[Stored entries]

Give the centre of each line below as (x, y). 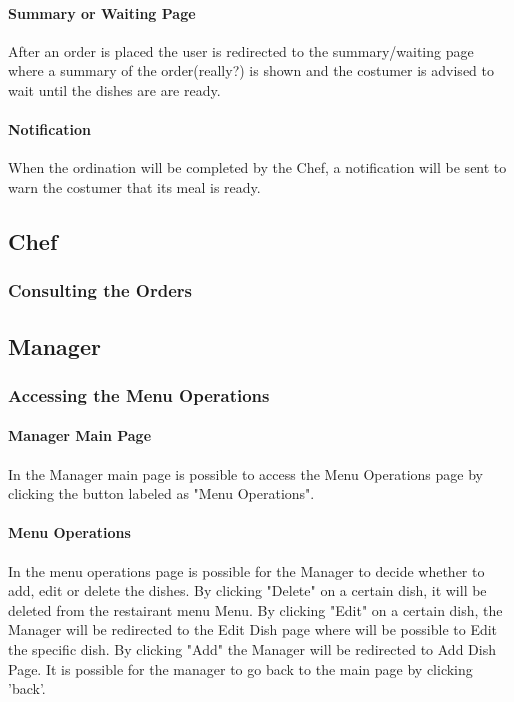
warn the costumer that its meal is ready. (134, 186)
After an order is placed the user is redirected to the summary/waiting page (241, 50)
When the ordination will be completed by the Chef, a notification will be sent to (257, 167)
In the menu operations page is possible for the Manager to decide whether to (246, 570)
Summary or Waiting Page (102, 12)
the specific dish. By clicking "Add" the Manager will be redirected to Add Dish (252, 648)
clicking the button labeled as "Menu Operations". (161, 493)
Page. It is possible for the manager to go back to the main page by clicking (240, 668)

...

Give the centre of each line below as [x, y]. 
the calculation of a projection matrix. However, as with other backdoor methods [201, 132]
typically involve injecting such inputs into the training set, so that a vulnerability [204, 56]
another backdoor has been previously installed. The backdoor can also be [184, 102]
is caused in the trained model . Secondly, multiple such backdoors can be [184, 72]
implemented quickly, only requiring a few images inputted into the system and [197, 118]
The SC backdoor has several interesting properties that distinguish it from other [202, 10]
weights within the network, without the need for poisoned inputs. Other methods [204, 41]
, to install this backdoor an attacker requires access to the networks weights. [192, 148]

* * *

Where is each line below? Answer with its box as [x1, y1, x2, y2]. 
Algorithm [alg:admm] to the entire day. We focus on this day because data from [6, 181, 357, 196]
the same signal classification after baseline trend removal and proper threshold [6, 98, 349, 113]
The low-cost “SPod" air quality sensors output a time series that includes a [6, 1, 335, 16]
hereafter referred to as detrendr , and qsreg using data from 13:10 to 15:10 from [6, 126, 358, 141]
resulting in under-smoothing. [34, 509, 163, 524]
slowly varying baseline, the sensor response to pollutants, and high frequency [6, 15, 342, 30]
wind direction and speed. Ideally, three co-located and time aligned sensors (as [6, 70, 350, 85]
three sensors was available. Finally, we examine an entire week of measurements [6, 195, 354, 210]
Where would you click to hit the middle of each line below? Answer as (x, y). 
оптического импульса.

**What to do**: Could you write out exactly the lines of the data above that run from the one holding "Give the centre of each line below as (x, y)." to the one holding "Summary or Waiting Page (102, 12)", with both ends in and all pictures out?

**Solution for this exercise**:
Give the centre of each line below as (x, y). 
warn the costumer that its meal is ready. (134, 186)
After an order is placed the user is redirected to the summary/waiting page (241, 50)
When the ordination will be completed by the Chef, a notification will be sent to (257, 167)
In the menu operations page is possible for the Manager to decide whether to (246, 570)
Summary or Waiting Page (102, 12)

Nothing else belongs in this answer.